■ **EXERCISE OBJECTIVE**: Although the data below contains pictures, output only the lines between those holding "Привано Н.Г. Хрестоматия по гармонии. Часть 1" and "Quick Resources Important Links", inclusive, exactly and without those pictures.

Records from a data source

☆ ☆ ☆

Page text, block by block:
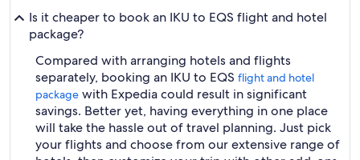
Is it cheaper to book an IKU to EQS flight and hotel
package?
Compared with arranging hotels and flights
separately, booking an IKU to EQS flight and hotel
package with Expedia could result in significant
savings. Better yet, having everything in one place
will take the hassle out of travel planning. Just pick
your flights and choose from our extensive range of
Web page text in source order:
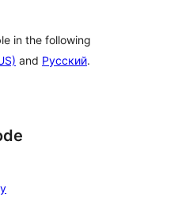
in the following
and Русский.
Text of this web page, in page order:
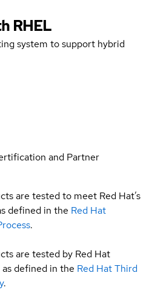
RHEL
system to support hybrid
and Partner
are tested to meet Red Hat’s
defined in the Red Hat
.
are tested by Red Hat
defined in the Red Hat Third
.
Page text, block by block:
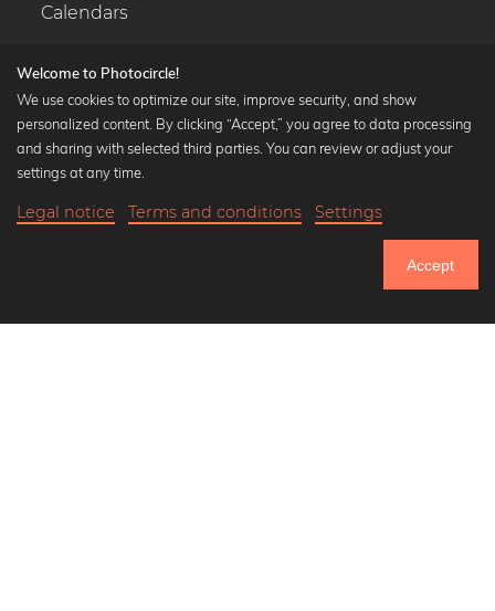
Until Thursday: 20% Off on all Prints
Calendars
Popular Collections
Black and white art prints
Art classics
Welcome to Photocircle!
We use cookies to optimize our site, improve security, and show
personalized content. By clicking “Accept,” you agree to data processing
and sharing with selected third parties. You can review or adjust your
settings at any time.
Legal notice Terms and conditions Settings
Accept
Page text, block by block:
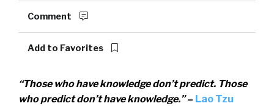
Comment
Add to Favorites
“Those who have knowledge don’t predict. Those
who predict don’t have knowledge.”– Lao Tzu
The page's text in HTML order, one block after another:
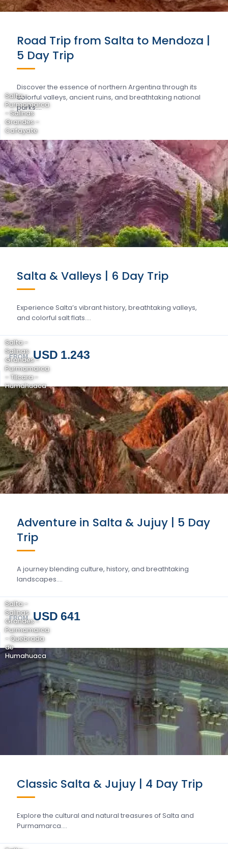
Road Trip from Salta to Mendoza |
5 Day Trip
Discover the essence of northern Argentina through its
colorful valleys, ancient ruins, and breathtaking national
parks….
Salta -
Purmamarca
- Salinas
Grandes -
Cafayate
Salta & Valleys | 6 Day Trip
Experience Salta’s vibrant history, breathtaking valleys,
and colorful salt flats….
FROM USD 1.243
Salta -
Salinas
Grandes -
Purmamarca
- Tilcara -
Humahuaca
Adventure in Salta & Jujuy | 5 Day
Trip
A journey blending culture, history, and breathtaking
landscapes….
FROM USD 641
Salta -
Salinas
Grandes -
Purmamarca
- Quebrada
de
Humahuaca
Classic Salta & Jujuy | 4 Day Trip
Explore the cultural and natural treasures of Salta and
Purmamarca….
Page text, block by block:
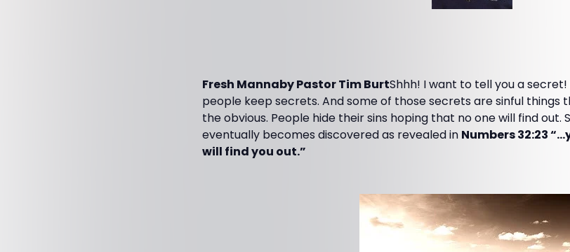
Fresh Mannaby Pastor Tim BurtShhh! I want to tell you a
people keep secrets. And some of those secrets are sinful things
the obvious. People hide their sins hoping that no one will find out.
eventually becomes discovered as revealed in Numbers 32:23
will find you out.”
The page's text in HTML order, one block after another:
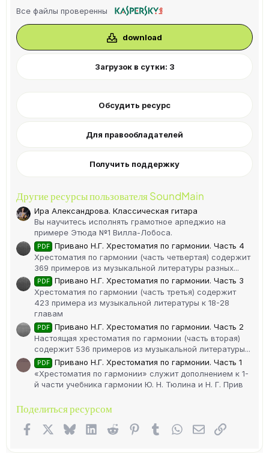
0
з
з
Все файлы проверенны
download
Загрузок в сутки: 3
Обсудить ресурс
Для правообладателей
Получить поддержку
Другие ресурсы пользователя SoundMain
Ира Александрова. Классическая гитара
Вы научитесь исполнять грамотное арпеджио на
примере Этюда №1 Вилла-Лобоса.
PDF
Привано Н.Г. Хрестоматия по гармонии. Часть 4
Хрестоматия по гармонии (часть четвертая) содержит
369 примеров из музыкальной литературы разных...
PDF
Привано Н.Г. Хрестоматия по гармонии. Часть 3
Хрестоматия по гармонии (часть третья) содержит
423 примера из музыкальной литературы к 18-28
главам
PDF
Привано Н.Г. Хрестоматия по гармонии. Часть 2
Настоящая хрестоматия по гармонии (часть вторая)
содержит 536 примеров из музыкальной литературы...
PDF
Привано Н.Г. Хрестоматия по гармонии. Часть 1
«Хрестоматия по гармонии» служит дополнением к 1-
й части учебника гармонии Ю. Н. Тюлина и Н. Г. Прив
Поделиться ресурсом
FacebookX (Twitter)
BlueskyLinkedIn
Reddit Pinterest
Tumblr WhatsApp
Электронная
Ссылка
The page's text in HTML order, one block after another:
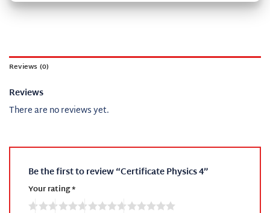
Reviews (0)
Reviews
There are no reviews yet.
Be the first to review “Certificate Physics 4”
Your rating*
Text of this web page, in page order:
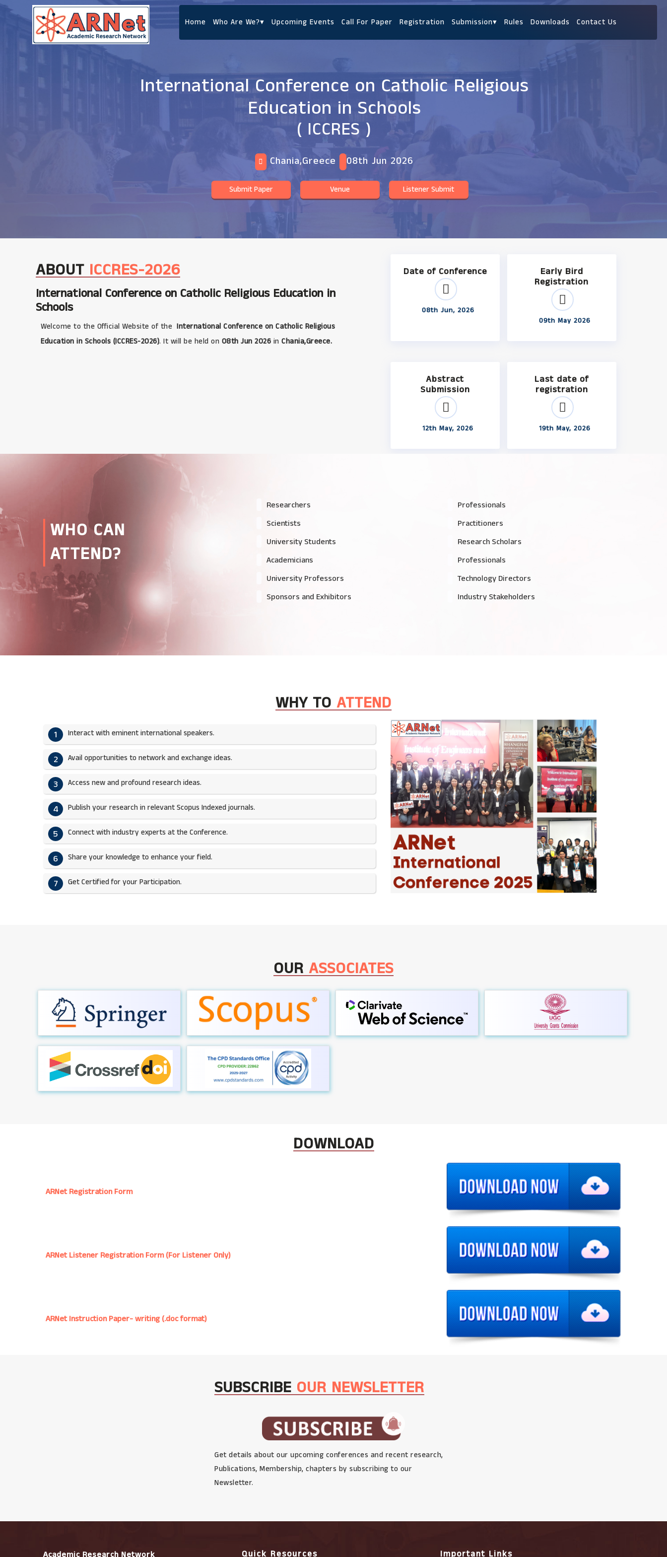
Home Who Are We?▾ Upcoming Events Call For Paper Registration Submission▾ Rules Downloads Contact Us
International Conference on Catholic Religious
Education in Schools
( ICCRES )
Chania,Greece 08th Jun 2026
Submit Paper Venue Listener Submit
ABOUTICCRES-2026
International Conference on Catholic Religious Education in
Schools
Welcome to the Official Website of the International Conference on Catholic Religious
Education in Schools (ICCRES-2026). It will be held on 08th Jun 2026 in Chania,Greece.
Date of Conference
08th Jun, 2026
Early Bird
Registration
09th May 2026
Abstract
Submission
12th May, 2026
Last date of
registration
19th May, 2026
WHO CAN
ATTEND?
Researchers
Professionals
Scientists
Practitioners
University Students
Research Scholars
Academicians
Professionals
University Professors
Technology Directors
Sponsors and Exhibitors
Industry Stakeholders
WHY TOATTEND
1 Interact with eminent international speakers.
2 Avail opportunities to network and exchange ideas.​
3 Access new and profound research ideas.
4 Publish your research in relevant Scopus Indexed journals.​
5 Connect with industry experts at the Conference.
6 Share your knowledge to enhance your field.​
7 Get Certified for your Participation.​
OURASSOCIATES
DOWNLOAD
ARNet Registration Form
ARNet Listener Registration Form (For Listener Only)
ARNet Instruction Paper- writing (.doc format)
SUBSCRIBEOUR NEWSLETTER
Get details about our upcoming conferences and recent research,
Publications, Membership, chapters by subscribing to our
Newsletter.
Quick Resources Important Links
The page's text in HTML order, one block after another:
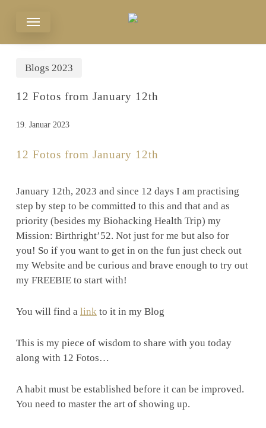
Menu
Blogs 2023
12 Fotos from January 12th
19. Januar 2023
12 Fotos from January 12th
January 12th, 2023 and since 12 days I am practising
step by step to be committed to this and that and as
priority (besides my Biohacking Health Trip) my
Mission: Birthright’52. Not just for me but also for
you! So if you want to get in on the fun just check out
my Website and be curious and brave enough to try out
my FREEBIE to start with!
You will find a link to it in my Blog
This is my piece of wisdom to share with you today
along with 12 Fotos…
A habit must be established before it can be improved.
You need to master the art of showing up.
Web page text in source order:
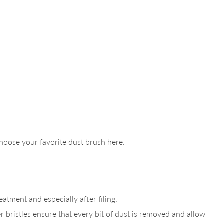
your favorite dust brush here.
and especially after filing.
ensure that every bit of dust is removed and allow
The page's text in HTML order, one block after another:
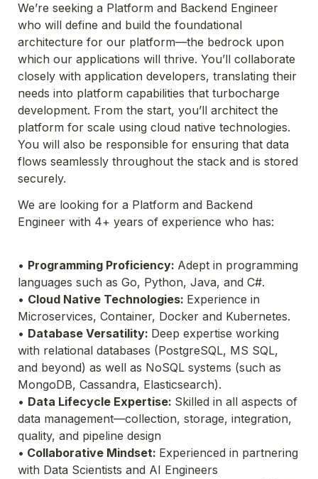
We’re seeking a Platform and Backend Engineer
who will define and build the foundational
architecture for our platform—the bedrock upon
which our applications will thrive. You’ll collaborate
closely with application developers, translating their
needs into platform capabilities that turbocharge
development. From the start, you’ll architect the
platform for scale using cloud native technologies.
You will also be responsible for ensuring that data
flows seamlessly throughout the stack and is stored
securely.
We are looking for a Platform and Backend
Engineer with 4+ years of experience who has:
• Programming Proficiency: Adept in programming
• Cloud Native Technologies: Experience in
• Database Versatility: Deep expertise working
with relational databases (PostgreSQL, MS SQL,
and beyond) as well as NoSQL systems (such as
MongoDB, Cassandra, Elasticsearch).
• Data Lifecycle Expertise: Skilled in all aspects of
quality, and pipeline design
• Collaborative Mindset: Experienced in partnering
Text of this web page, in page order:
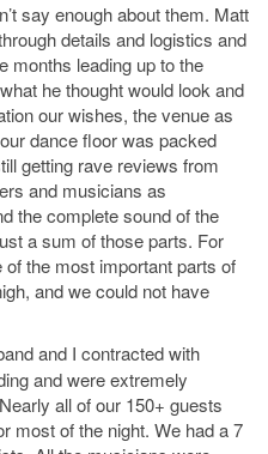
say enough about them. Matt
details and logistics and
months leading up to the
he thought would look and
our wishes, the venue as
dance floor was packed
getting rave reviews from
and musicians as
the complete sound of the
a sum of those parts. For
the most important parts of
and we could not have
and I contracted with
and were extremely
all of our 150+ guests
most of the night. We had a 7
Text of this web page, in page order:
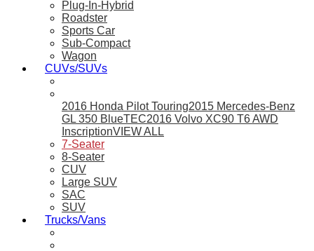
Plug-In-Hybrid
Roadster
Sports Car
Sub-Compact
Wagon
CUVs/SUVs
2016 Honda Pilot Touring2015 Mercedes-Benz
GL 350 BlueTEC2016 Volvo XC90 T6 AWD
InscriptionVIEW ALL
7-Seater
8-Seater
CUV
Large SUV
SAC
SUV
Trucks/Vans
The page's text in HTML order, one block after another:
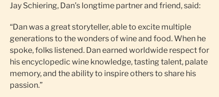
Jay Schiering, Dan’s longtime partner and friend, said:
“Dan was a great storyteller, able to excite multiple
generations to the wonders of wine and food. When he
spoke, folks listened. Dan earned worldwide respect for
his encyclopedic wine knowledge, tasting talent, palate
memory, and the ability to inspire others to share his
passion.”
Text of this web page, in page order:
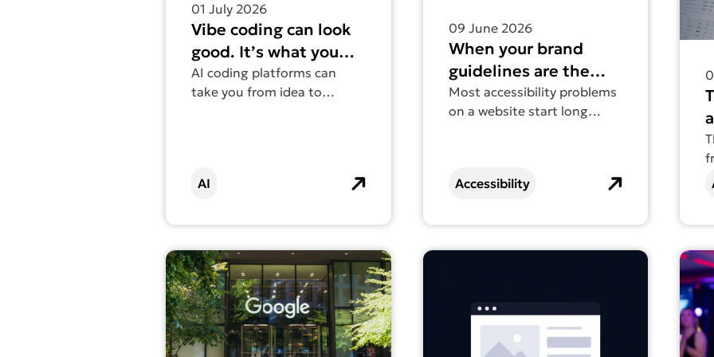
01 July 2026
Vibe coding can look
good. It’s what you
can’t see that
matters.
AI coding platforms can
take you from idea to
and the environmental
AI
09 June 2026
When your brand
guidelines are the
accessibility problem
Most accessibility problems
on a website start long
Accessibility
Find out more about Why brilliant businesses are invisible online (and how to fix it)
Find out more about Web accessibility is going
Find
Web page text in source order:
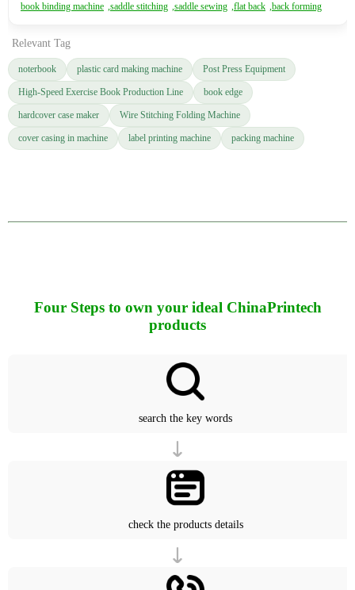
book binding machine ,saddle stitching ,saddle sewing ,flat back ,back forming
Relevant Tag
noterbook plastic card making machine Post Press Equipment
High-Speed Exercise Book Production Line book edge
hardcover case maker Wire Stitching Folding Machine
cover casing in machine label printing machine packing machine
Four Steps to own your ideal ChinaPrintech
products
search the key words
check the products details
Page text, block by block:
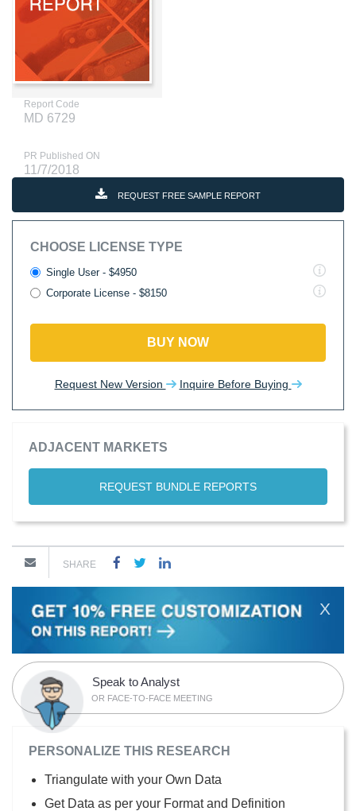
Report Code
MD 6729
PR Published ON
11/7/2018
REQUEST FREE SAMPLE REPORT
CHOOSE LICENSE TYPE
Single User - $4950
Corporate License - $8150
BUY NOW
Request New Version Inquire Before Buying
ADJACENT MARKETS
REQUEST BUNDLE REPORTS
SHARE
X
Speak to Analyst
OR FACE-TO-FACE MEETING
PERSONALIZE THIS RESEARCH
Triangulate with your Own Data
Get Data as per your Format and Definition
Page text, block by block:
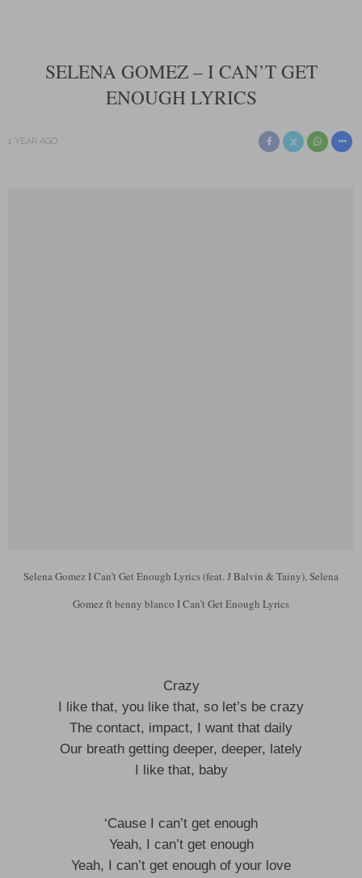
SELENA GOMEZ – I CAN’T GET
ENOUGH LYRICS
1 YEAR AGO
Selena Gomez I Can’t Get Enough Lyrics (feat. J Balvin & Tainy), Selena
Gomez ft benny blanco I Can’t Get Enough Lyrics
Crazy
I like that, you like that, so let’s be crazy
The contact, impact, I want that daily
Our breath getting deeper, deeper, lately
I like that, baby
‘Cause I can’t get enough
Yeah, I can’t get enough
Yeah, I can’t get enough of your love
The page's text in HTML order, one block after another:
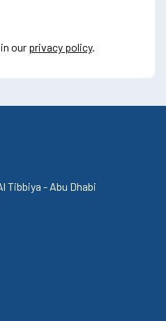
our privacy policy.
Tibbiya - Abu Dhabi
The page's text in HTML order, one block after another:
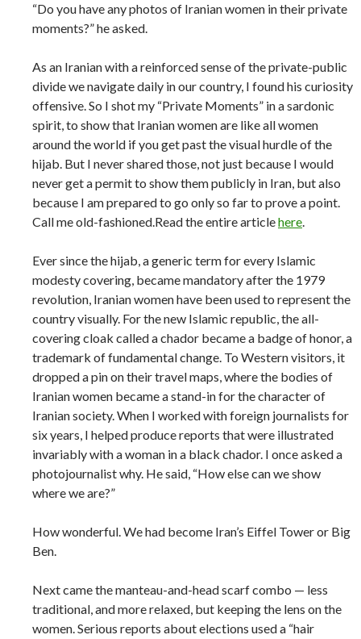
“Do you have any photos of Iranian women in their private
moments?” he asked.
As an Iranian with a reinforced sense of the private-public
divide we navigate daily in our country, I found his curiosity
offensive. So I shot my “Private Moments” in a sardonic
spirit, to show that Iranian women are like all women
around the world if you get past the visual hurdle of the
hijab. But I never shared those, not just because I would
never get a permit to show them publicly in Iran, but also
because I am prepared to go only so far to prove a point.
Call me old-fashioned.Read the entire articlehere.
Ever since the hijab, a generic term for every Islamic
modesty covering, became mandatory after the 1979
revolution, Iranian women have been used to represent the
country visually. For the new Islamic republic, the all-
covering cloak called a chador became a badge of honor, a
trademark of fundamental change. To Western visitors, it
dropped a pin on their travel maps, where the bodies of
Iranian women became a stand-in for the character of
Iranian society. When I worked with foreign journalists for
six years, I helped produce reports that were illustrated
invariably with a woman in a black chador. I once asked a
photojournalist why. He said, “How else can we show
where we are?”
How wonderful. We had become Iran’s Eiffel Tower or Big
Ben.
Next came the manteau-and-head scarf combo — less
traditional, and more relaxed, but keeping the lens on the
women. Serious reports about elections used a “hair
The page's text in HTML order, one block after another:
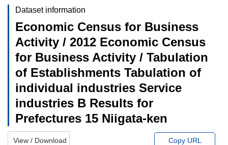
Dataset information
Economic Census for Business
Activity / 2012 Economic Census
for Business Activity / Tabulation
of Establishments Tabulation of
individual industries Service
industries B Results for
Prefectures 15 Niigata-ken
View / Download Copy URL
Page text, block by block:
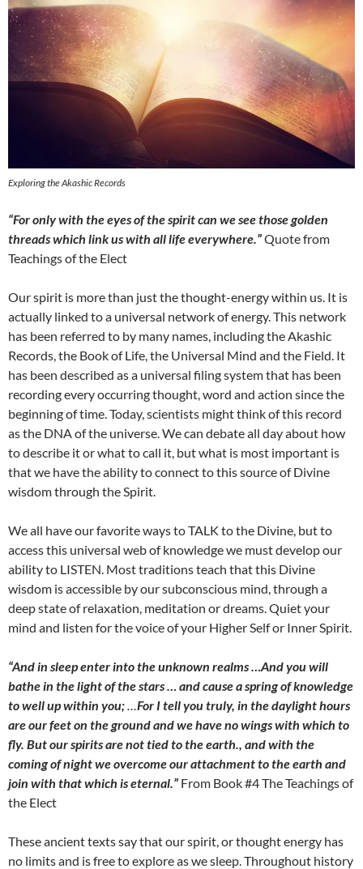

☆ ☆ ☆

■ **RESPONSE TO THE EXERCISE**:
Привано Н.Г. Хрестоматия по гармонии. Часть 1
«Хрестоматия по гармонии» служит дополнением к 1-
й части учебника гармонии Ю. Н. Тюлина и Н. Г. Прив
Поделиться ресурсом
FacebookX (Twitter)
BlueskyLinkedIn
Reddit Pinterest
Tumblr WhatsApp
Электронная
Ссылка
The page's text in HTML order, one block after another:
Reviews (0)
Reviews
There are no reviews yet.
Be the first to review “Certificate Physics 4”
Your rating*
Text of this web page, in page order:
Home Who Are We?▾ Upcoming Events Call For Paper Registration Submission▾ Rules Downloads Contact Us
International Conference on Catholic Religious
Education in Schools
( ICCRES )
Chania,Greece 08th Jun 2026
Submit Paper Venue Listener Submit
ABOUTICCRES-2026
International Conference on Catholic Religious Education in
Schools
Welcome to the Official Website of the International Conference on Catholic Religious
Education in Schools (ICCRES-2026). It will be held on 08th Jun 2026 in Chania,Greece.
Date of Conference
08th Jun, 2026
Early Bird
Registration
09th May 2026
Abstract
Submission
12th May, 2026
Last date of
registration
19th May, 2026
WHO CAN
ATTEND?
Researchers
Professionals
Scientists
Practitioners
University Students
Research Scholars
Academicians
Professionals
University Professors
Technology Directors
Sponsors and Exhibitors
Industry Stakeholders
WHY TOATTEND
1 Interact with eminent international speakers.
2 Avail opportunities to network and exchange ideas.​
3 Access new and profound research ideas.
4 Publish your research in relevant Scopus Indexed journals.​
5 Connect with industry experts at the Conference.
6 Share your knowledge to enhance your field.​
7 Get Certified for your Participation.​
OURASSOCIATES
DOWNLOAD
ARNet Registration Form
ARNet Listener Registration Form (For Listener Only)
ARNet Instruction Paper- writing (.doc format)
SUBSCRIBEOUR NEWSLETTER
Get details about our upcoming conferences and recent research,
Publications, Membership, chapters by subscribing to our
Newsletter.
Quick Resources Important Links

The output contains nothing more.